----- Information provided -----

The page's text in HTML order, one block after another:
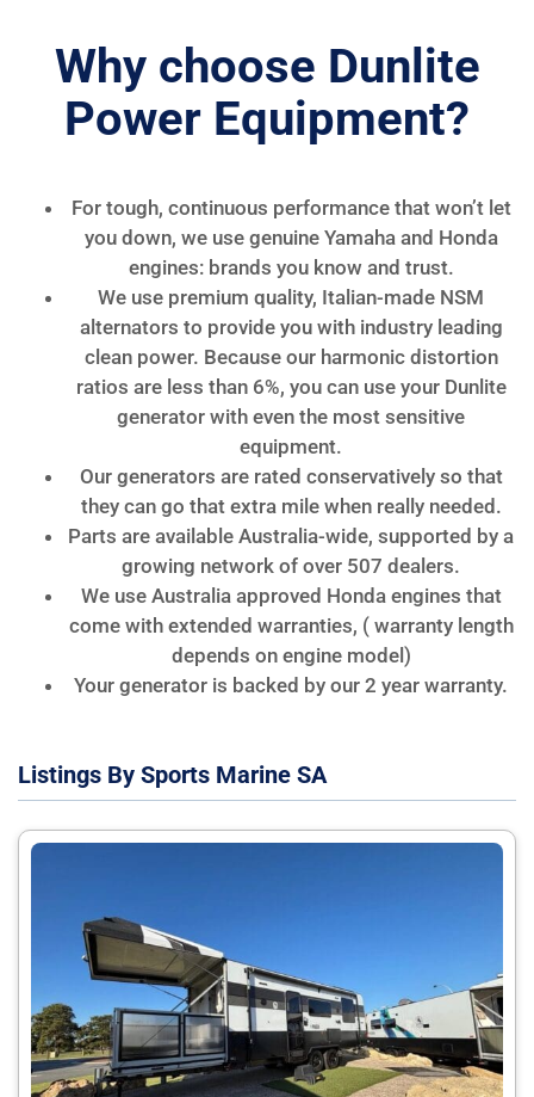
Why choose Dunlite
Power Equipment?
For tough, continuous performance that won’t let
you down, we use genuine Yamaha and Honda
engines: brands you know and trust.
We use premium quality, Italian-made NSM
alternators to provide you with industry leading
clean power. Because our harmonic distortion
ratios are less than 6%, you can use your Dunlite
generator with even the most sensitive
equipment.
Our generators are rated conservatively so that
they can go that extra mile when really needed.
Parts are available Australia-wide, supported by a
growing network of over 507 dealers.
We use Australia approved Honda engines that
come with extended warranties, ( warranty length
depends on engine model)
Your generator is backed by our 2 year warranty.
Listings By Sports Marine SA

-----

→ **Brief**:
The lines to copy are those in the records above containing the word "that".

→ **Solved exercise**:
For tough, continuous performance that won’t let
Our generators are rated conservatively so that
they can go that extra mile when really needed.
We use Australia approved Honda engines that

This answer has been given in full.